_The input_
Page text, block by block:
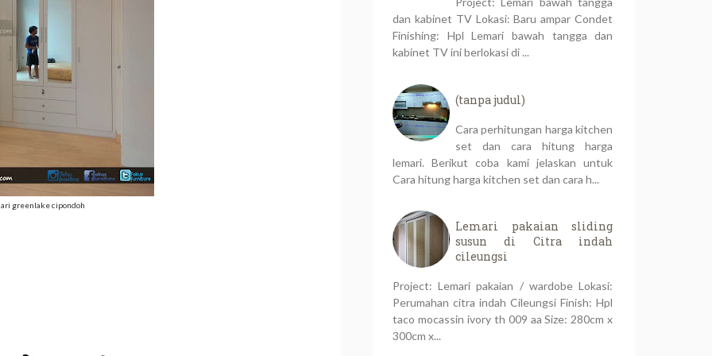
greenlake cipondoh
dan kabinet TV Lokasi: Baru ampar Condet
Finishing: Hpl Lemari bawah tangga dan
kabinet TV ini berlokasi di ...
(tanpa judul)
Cara perhitungan harga kitchen
set dan cara hitung harga
lemari. Berikut coba kami jelaskan untuk
Cara hitung harga kitchen set dan cara h...
Lemari pakaian sliding
susun di Citra indah
cileungsi
Project: Lemari pakaian / wardobe Lokasi:
Perumahan citra indah Cileungsi Finish: Hpl
taco mocassin ivory th 009 aa Size: 280cm x
300cm x...
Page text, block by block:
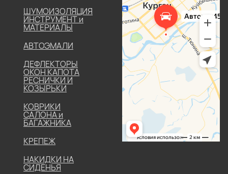
ШУМОИЗОЛЯЦИЯ
ИНСТРУМЕНТ и
МАТЕРИАЛЫ
АВТОЭМАЛИ
ДЕФЛЕКТОРЫ
ОКОН КАПОТА
РЕСНИЧКИ И
КОЗЫРЬКИ
КОВРИКИ
САЛОНА и
БАГАЖНИКА
КРЕПЕЖ
НАКИДКИ НА
СИДЕНЬЯ
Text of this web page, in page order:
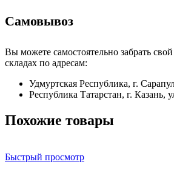
Самовывоз
Вы можете самостоятельно забрать
складах по адресам:
Удмуртская Республика, г.
Республика Татарстан, г. Казань,
Похожие товары
Быстрый просмотр
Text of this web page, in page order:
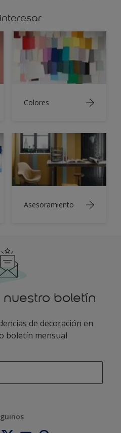
Colores
Asesoramiento
boletín
de decoración en
boletín mensual
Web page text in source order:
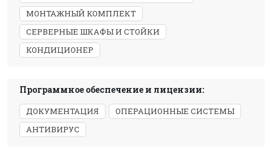
МОНТАЖНЫЙ КОМПЛЕКТ
СЕРВЕРНЫЕ ШКАФЫ И СТОЙКИ
КОНДИЦИОНЕР
Программное обеспечение и лицензии:
ДОКУМЕНТАЦИЯ
ОПЕРАЦИОННЫЕ СИСТЕМЫ
АНТИВИРУС
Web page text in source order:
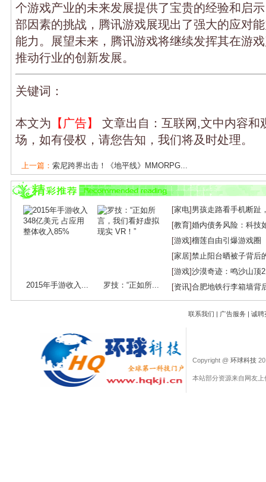
个游戏产业的未来发展提供了宝贵的经验和启
部因素的挑战，腾讯游戏展现出了强大的应对
能力。展望未来，腾讯游戏将继续发挥其在游
推动行业的创新发展。
关键词：
本文为 【广告】
文章出自：互联网,文中内容和
场，如有侵权，请您告知，我们将及时处理。
上一篇： 索尼跨界出击！《地平线》MMORPG...
下一篇：游戏界的奥斯卡——TGA2025年度游...
2015年手游收入... 罗技：“正如所...
[家电] 男孩走路看手机断趾
[教育]婚内债务风险：科技
[游戏]榴莲自由引爆游戏圈
[家居]禁止阳台晒被子背后
[游戏]沙漠奇迹：鸣沙山顶
[资讯]合肥地铁行李箱墙背
联系我们 | 广告服务 | 诚聘
Copyright @ 环球科技
本站部分资源来自网友
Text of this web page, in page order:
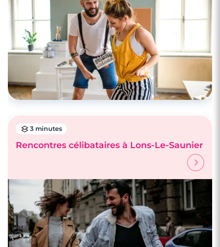
Rencontre à Saint-Claude
3 minutes
Rencontres célibataires à Lons-Le-Saunier
3 minutes
Rencontres célibataires à Lons-Le-Saunier
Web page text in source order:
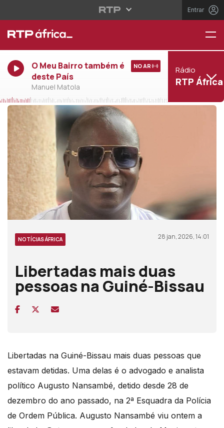
Entrar
O Meu Bairro também é
deste País
Manuel Matola
NO AR Rádio
RTP África
NOTÍCIAS ÁFRICA 28 jan, 2026, 14:01
Libertadas mais duas
pessoas na Guiné-Bissau
Libertadas na Guiné-Bissau mais duas pessoas que
estavam detidas. Uma delas é o advogado e analista
político Augusto Nansambé, detido desde 28 de
dezembro do ano passado, na 2ª Esquadra da Polícia
de Ordem Pública. Augusto Nansambé viu ontem a
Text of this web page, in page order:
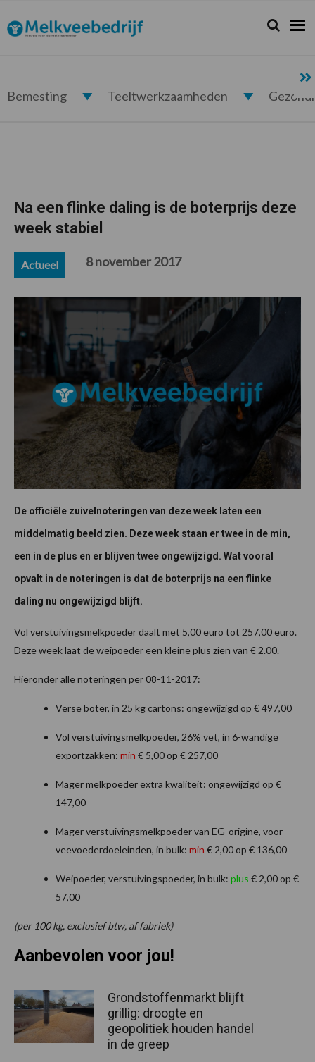
de
hoofdnavigatie
de
hoofd
de
eerste
de
voettekst
Melkveebedrijf.nl Zoeken...
Zoek
Bemesting Teeltwerkzaamheden
Na een flinke daling is de boterprijs deze
week stabiel
Actueel 8 november 2017
De officiële zuivelnoteringen van deze week laten een
middelmatig beeld zien. Deze week staan er twee in de min,
een in de plus en er blijven twee ongewijzigd. Wat vooral
opvalt in de noteringen is dat de boterprijs na een flinke
daling nu ongewijzigd blijft.
Vol verstuivingsmelkpoeder daalt met 5,00 euro tot 257,00 euro.
Deze week laat de weipoeder een kleine plus zien van € 2.00.
Hieronder alle noteringen per 08-11-2017:
Verse boter, in 25 kg cartons: ongewijzigd op € 497,00
Vol verstuivingsmelkpoeder, 26% vet, in 6-wandige
exportzakken: min € 5,00 op € 257,00
Mager melkpoeder extra kwaliteit: ongewijzigd op €
147,00
Mager verstuivingsmelkpoeder van EG-origine, voor
veevoederdoeleinden, in bulk: min € 2,00 op € 136,00
Weipoeder, verstuivingspoeder, in bulk: plus € 2,00 op €
57,00
(per 100 kg, exclusief btw, af fabriek)
Aanbevolen voor jou!
Grondstoffenmarkt blijft
grillig: droogte en
geopolitiek houden handel
in de greep
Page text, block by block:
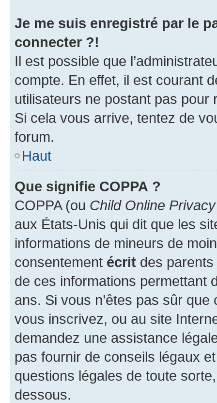
Je me suis enregistré par le
connecter ?!
Il est possible que
compte. En effet, il est courant
utilisateurs ne postant pas pour
Si cela vous arrive, tentez de
forum.
Haut
Que signifie COPPA ?
COPPA (ou Child Online
aux États-Unis qui dit que les
informations de mineurs de
consentement écrit des parents
de ces informations permettant
ans. Si vous n’êtes pas sûr
vous inscrivez, ou au site
demandez une assistance
pas fournir de conseils légaux
questions légales de toute
dessous.
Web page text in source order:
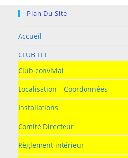
Plan Du Site
Accueil
CLUB FFT
Club convivial
Localisation – Coordonnées
Installations
Comité Directeur
Règlement intérieur
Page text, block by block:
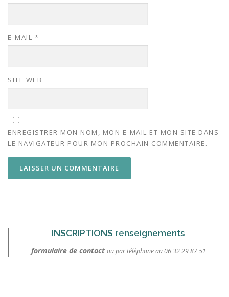
E-MAIL *
SITE WEB
ENREGISTRER MON NOM, MON E-MAIL ET MON SITE DANS
LE NAVIGATEUR POUR MON PROCHAIN COMMENTAIRE.
INSCRIPTIONS renseignements
formulaire de contact ou par téléphone au 06 32 29 87 51
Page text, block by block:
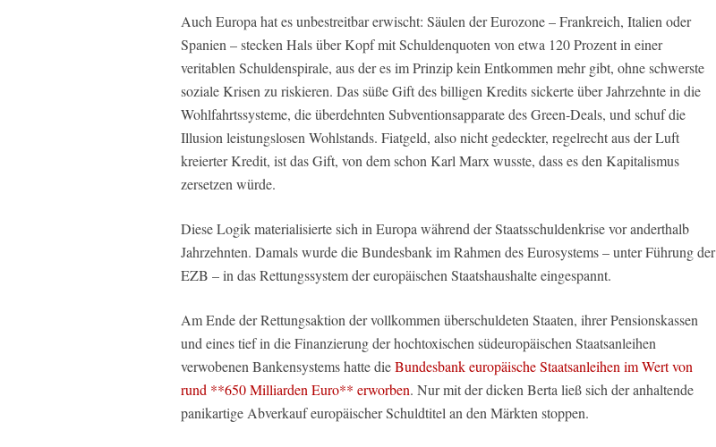
Auch Europa hat es unbestreitbar erwischt: Säulen der Eurozone – Frankreich, Italien oder
Spanien – stecken Hals über Kopf mit Schuldenquoten von etwa 120 Prozent in einer
veritablen Schuldenspirale, aus der es im Prinzip kein Entkommen mehr gibt, ohne schwerste
soziale Krisen zu riskieren. Das süße Gift des billigen Kredits sickerte über Jahrzehnte in die
Wohlfahrtssysteme, die überdehnten Subventionsapparate des Green‑Deals, und schuf die
Illusion leistungslosen Wohlstands. Fiatgeld, also nicht gedeckter, regelrecht aus der Luft
kreierter Kredit, ist das Gift, von dem schon Karl Marx wusste, dass es den Kapitalismus
zersetzen würde.
Diese Logik materialisierte sich in Europa während der Staatsschuldenkrise vor anderthalb
Jahrzehnten. Damals wurde die Bundesbank im Rahmen des Eurosystems – unter Führung der
EZB – in das Rettungssystem der europäischen Staatshaushalte eingespannt.
Am Ende der Rettungsaktion der vollkommen überschuldeten Staaten, ihrer Pensionskassen
und eines tief in die Finanzierung der hochtoxischen südeuropäischen Staatsanleihen
verwobenen Bankensystems hatte dieBundesbank europäische Staatsanleihen im Wert von
rund **650 Milliarden Euro** erworben. Nur mit der dicken Berta ließ sich der anhaltende
panikartige Abverkauf europäischer Schuldtitel an den Märkten stoppen.
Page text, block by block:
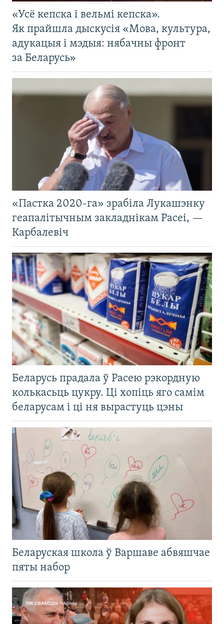
«Усё кепска і вельмі кепска».
Як прайшла дыскусія «Мова, культура,
адукацыя і мэдыя: нябачны фронт
за Беларусь»
«Пастка 2020-га» зрабіла Лукашэнку
геапалітычным закладнікам Расеі, —
Карбалевіч
Беларусь прадала ў Расею рэкордную
колькасьць цукру. Ці хопіць яго самім
беларусам і ці ня вырастуць цэны
Беларуская школа ў Варшаве абвяшчае
пяты набор
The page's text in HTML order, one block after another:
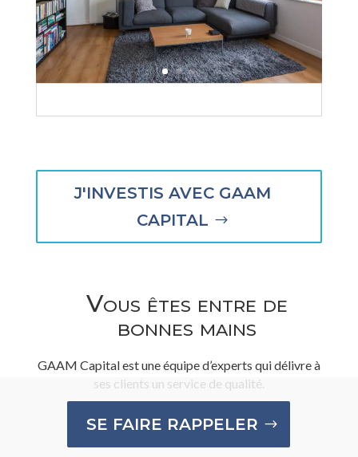
J'INVESTIS AVEC GAAM
CAPITAL
Vous êtes entre de
bonnes mains
GAAM Capital est une équipe d’experts qui délivre à
ses clients un service de qualité.
SE FAIRE RAPPELER
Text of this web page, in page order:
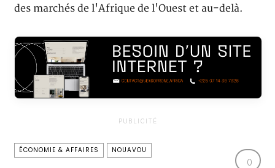
des marchés de l'Afrique de l'Ouest et au-delà.
PUBLICITÉ
ÉCONOMIE & AFFAIRES NOUAVOU
0
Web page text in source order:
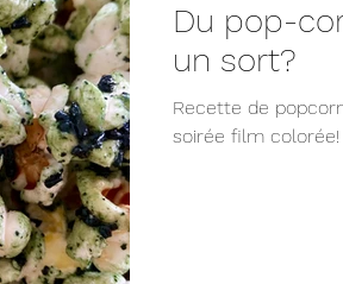
Du pop-
un sort?
Recette de
soirée film colorée!
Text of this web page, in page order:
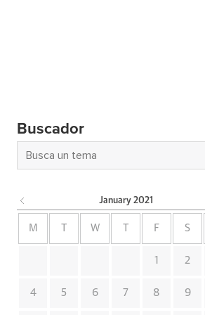
Buscador
January 2021
M W F S
1 2
4 5 6 7 8 9
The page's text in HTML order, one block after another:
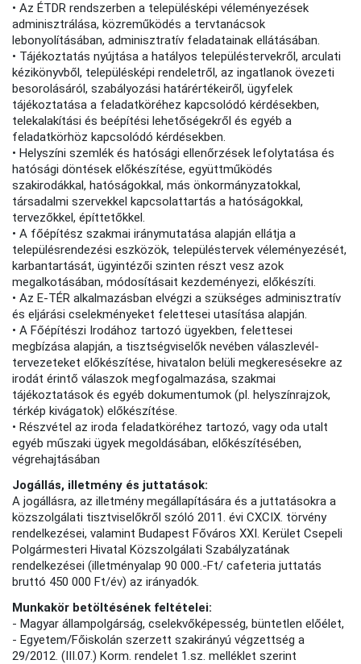
• Az ÉTDR rendszerben a településképi véleményezések
adminisztrálása, közreműködés a tervtanácsok
lebonyolításában, adminisztratív feladatainak ellátásában.
• Tájékoztatás nyújtása a hatályos településtervekről, arculati
kézikönyvből, településképi rendeletről, az ingatlanok övezeti
besorolásáról, szabályozási határértékeiről, ügyfelek
tájékoztatása a feladatköréhez kapcsolódó kérdésekben,
telekalakítási és beépítési lehetőségekről és egyéb a
feladatkörhöz kapcsolódó kérdésekben.
• Helyszíni szemlék és hatósági ellenőrzések lefolytatása és
hatósági döntések előkészítése, együttműködés
szakirodákkal, hatóságokkal, más önkormányzatokkal,
társadalmi szervekkel kapcsolattartás a hatóságokkal,
tervezőkkel, építtetőkkel.
• A főépítész szakmai iránymutatása alapján ellátja a
településrendezési eszközök, településtervek véleményezését,
karbantartását, ügyintézői szinten részt vesz azok
megalkotásában, módosításait kezdeményezi, előkészíti.
• Az E-TÉR alkalmazásban elvégzi a szükséges adminisztratív
és eljárási cselekményeket felettesei utasítása alapján.
• A Főépítészi Irodához tartozó ügyekben, felettesei
megbízása alapján, a tisztségviselők nevében válaszlevél-
tervezeteket előkészítése, hivatalon belüli megkeresésekre az
irodát érintő válaszok megfogalmazása, szakmai
tájékoztatások és egyéb dokumentumok (pl. helyszínrajzok,
térkép kivágatok) előkészítése.
• Részvétel az iroda feladatköréhez tartozó, vagy oda utalt
egyéb műszaki ügyek megoldásában, előkészítésében,
végrehajtásában
Jogállás, illetmény és juttatások:
A jogállásra, az illetmény megállapítására és a juttatásokra a
közszolgálati tisztviselőkről szóló 2011. évi CXCIX. törvény
rendelkezései, valamint Budapest Főváros XXI. Kerület Csepeli
Polgármesteri Hivatal Közszolgálati Szabályzatának
rendelkezései (illetményalap 90 000.-Ft/ cafeteria juttatás
bruttó 450 000 Ft/év) az irányadók.
Munkakör betöltésének feltételei:
- Magyar állampolgárság, cselekvőképesség, büntetlen előélet,
- Egyetem/Főiskolán szerzett szakirányú végzettség a
29/2012. (III.07.) Korm. rendelet 1.sz. melléklet szerint
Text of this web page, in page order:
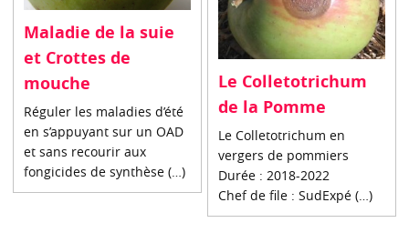
Maladie de la suie
et Crottes de
mouche
Réguler les maladies d’été
en s’appuyant sur un OAD
et sans recourir aux
fongicides de synthèse (…)
Le Colletotrichum
de la Pomme
Le Colletotrichum en
vergers de pommiers
Durée : 2018-2022
Chef de file : SudExpé (…)
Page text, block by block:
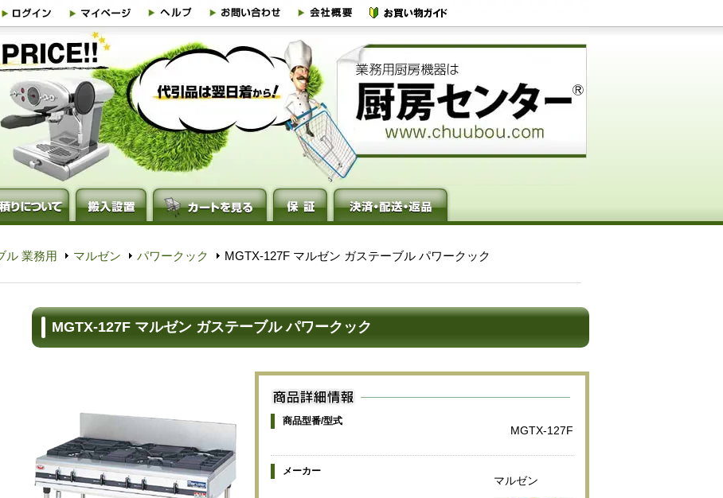
ル 業務用 マルゼン パワークック MGTX-127F マルゼン ガステーブル パワークック
MGTX-127F マルゼン ガステーブル パワークック
商品型番/型式
MGTX-127F
メーカー
マルゼン
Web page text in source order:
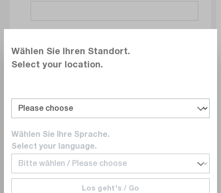
E-mail
Numéro de téléphone
Wählen Sie Ihren Standort.
Select your location.
Wählen Sie Ihre Sprache.
Select your language.
Los geht's / Go
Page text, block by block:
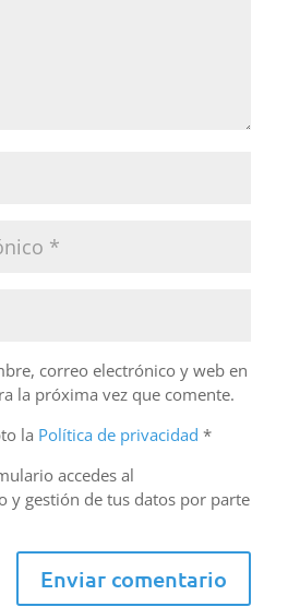
correo electrónico y web en
la próxima vez que comente.
la Política de privacidad *
accedes al
y gestión de tus datos por parte
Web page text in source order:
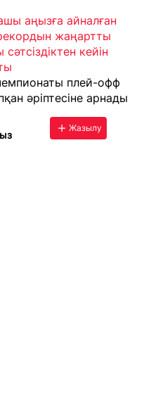
аңызға айналған
жаңартты
кейін
плей-офф
әріптесіне арнады
Жазылу
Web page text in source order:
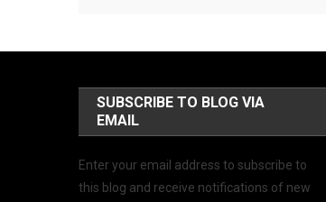
SUBSCRIBE TO BLOG VIA
EMAIL
Enter your email address to subscribe to
this blog and receive notifications of new
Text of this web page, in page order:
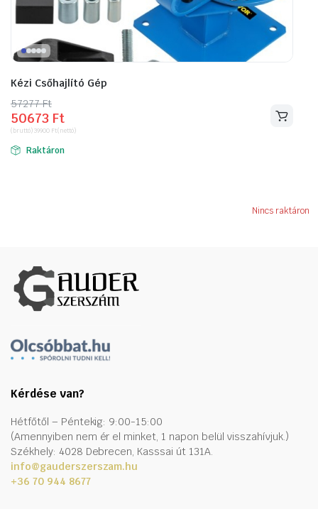
Kézi Csőhajlító Gép
57277Ft
Original
price
was:
57277 Ft.
50673 Ft
Current
price
is:
50673 Ft.
(bruttó)39900 Ft(nettó)
Raktáron
Nincs raktáron
Kérdése van?
Hétfőtől – Péntekig: 9:00-15:00
(Amennyiben nem ér el minket, 1 napon belül visszahívjuk.)
Székhely: 4028 Debrecen, Kasssai út 131A.
info@gauderszerszam.hu
+36 70 944 8677
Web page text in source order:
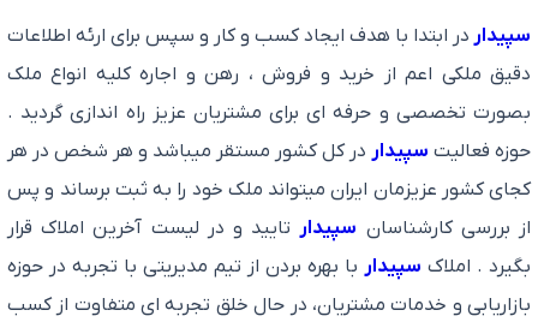
سپیدار در ابتدا با هدف ایجاد کسب و کار و سپس برای ارئه اطلاعات
دقیق ملکی اعم از خرید و فروش ، رهن و اجاره کلیه انواع ملک
بصورت تخصصی و حرفه ای برای مشتریان عزیز راه اندازی گردید .
حوزه فعالیت سپیدار در کل کشور مستقر میباشد و هر شخص در هر
کجای کشور عزیزمان ایران میتواند ملک خود را به ثبت برساند و پس
از بررسی کارشناسان سپیدار تایید و در لیست آخرین املاک قرار
بگیرد . املاک سپیدار با بهره بردن از تیم مدیریتی با تجربه در حوزه
بازاریابی و خدمات مشتریان، در حال خلق تجربه ای متفاوت از کسب
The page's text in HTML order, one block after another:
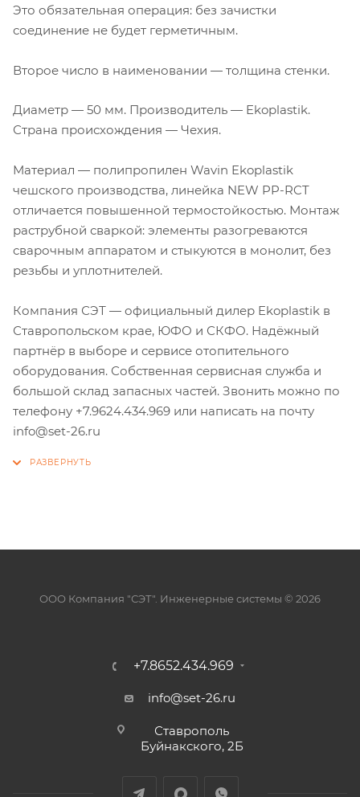
Это обязательная операция: без зачистки
соединение не будет герметичным.
Второе число в наименовании — толщина стенки.
Диаметр — 50 мм. Производитель — Ekoplastik.
Страна происхождения — Чехия.
Материал — полипропилен Wavin Ekoplastik
чешского производства, линейка NEW PP-RCT
отличается повышенной термостойкостью. Монтаж
раструбной сваркой: элементы разогреваются
сварочным аппаратом и стыкуются в монолит, без
резьбы и уплотнителей.
Компания СЭТ — официальный дилер Ekoplastik в
Ставропольском крае, ЮФО и СКФО. Надёжный
партнёр в выборе и сервисе отопительного
оборудования. Собственная сервисная служба и
большой склад запасных частей. Звонить можно по
телефону +7.9624.434.969 или написать на почту
info@set-26.ru
ООО Компания "СЭТ". Инженерные системы © 2026
+7.8652.434.969
info@set-26.ru
Ставрополь
Буйнакского, 2Б
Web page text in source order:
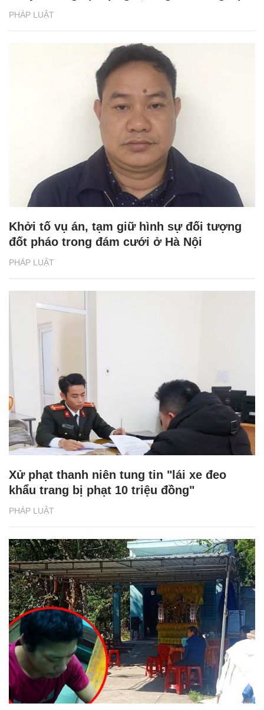
PHÁP LUẬT
PHÁP LUẬT
Khởi tố vụ án, tạm giữ hình sự đối tượng
đốt pháo trong đám cưới ở Hà Nội
PHÁP LUẬT
Xử phạt thanh niên tung tin "lái xe đeo
khẩu trang bị phạt 10 triệu đồng"

_Directions_
Precisely those lines above that run from the line with "Que signifie COPPA ?" up to and including the line with "veritablen Schuldenspirale, aus" are to be set down, with the pictures omitted.

_Result of the exercise_
Que signifie COPPA ?
COPPA (ou Child Online
aux États-Unis qui dit que les
informations de mineurs de
consentement écrit des parents
de ces informations permettant
ans. Si vous n’êtes pas sûr
vous inscrivez, ou au site
demandez une assistance
pas fournir de conseils légaux
questions légales de toute
dessous.
Web page text in source order:
Plan Du Site
Accueil
CLUB FFT
Club convivial
Localisation – Coordonnées
Installations
Comité Directeur
Règlement intérieur
Page text, block by block:
E-MAIL *
SITE WEB
ENREGISTRER MON NOM, MON E-MAIL ET MON SITE DANS
LE NAVIGATEUR POUR MON PROCHAIN COMMENTAIRE.
INSCRIPTIONS renseignements
formulaire de contact ou par téléphone au 06 32 29 87 51
Page text, block by block:
Auch Europa hat es unbestreitbar erwischt: Säulen der Eurozone – Frankreich, Italien oder
Spanien – stecken Hals über Kopf mit Schuldenquoten von etwa 120 Prozent in einer
veritablen Schuldenspirale, aus der es im Prinzip kein Entkommen mehr gibt, ohne schwerste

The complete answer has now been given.